In your transcription, keep every record exact and leave out the pictures.

-------- Given information --------

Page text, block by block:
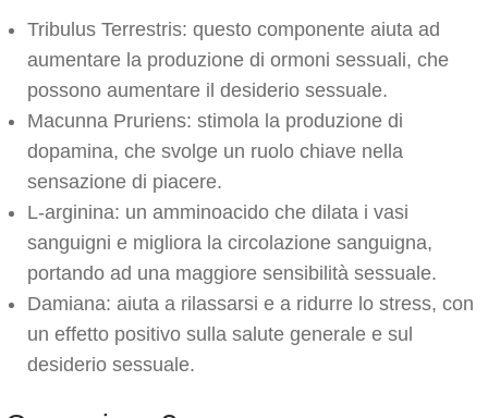
Tribulus Terrestris: questo componente aiuta ad
aumentare la produzione di ormoni sessuali, che
possono aumentare il desiderio sessuale.
Macunna Pruriens: stimola la produzione di
dopamina, che svolge un ruolo chiave nella
sensazione di piacere.
L-arginina: un amminoacido che dilata i vasi
sanguigni e migliora la circolazione sanguigna,
portando ad una maggiore sensibilità sessuale.
Damiana: aiuta a rilassarsi e a ridurre lo stress, con
un effetto positivo sulla salute generale e sul
desiderio sessuale.
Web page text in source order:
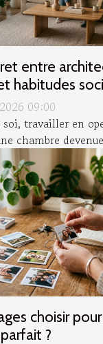
entre
habitudes
09:00
travailler en
chambre
choisir
?
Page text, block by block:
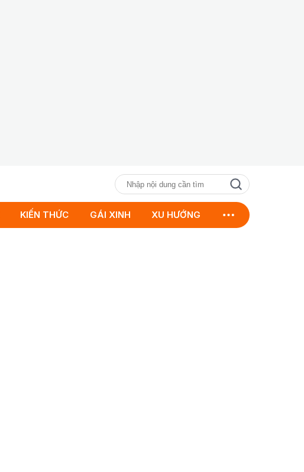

--------

• Solution to this exercise:
Page text, block by block:
Tribulus Terrestris: questo componente aiuta ad
aumentare la produzione di ormoni sessuali, che
possono aumentare il desiderio sessuale.
Macunna Pruriens: stimola la produzione di
dopamina, che svolge un ruolo chiave nella
sensazione di piacere.
L-arginina: un amminoacido che dilata i vasi
sanguigni e migliora la circolazione sanguigna,
portando ad una maggiore sensibilità sessuale.
Damiana: aiuta a rilassarsi e a ridurre lo stress, con
un effetto positivo sulla salute generale e sul
desiderio sessuale.
Web page text in source order:
entre
habitudes
09:00
travailler en
chambre
choisir
?
Page text, block by block:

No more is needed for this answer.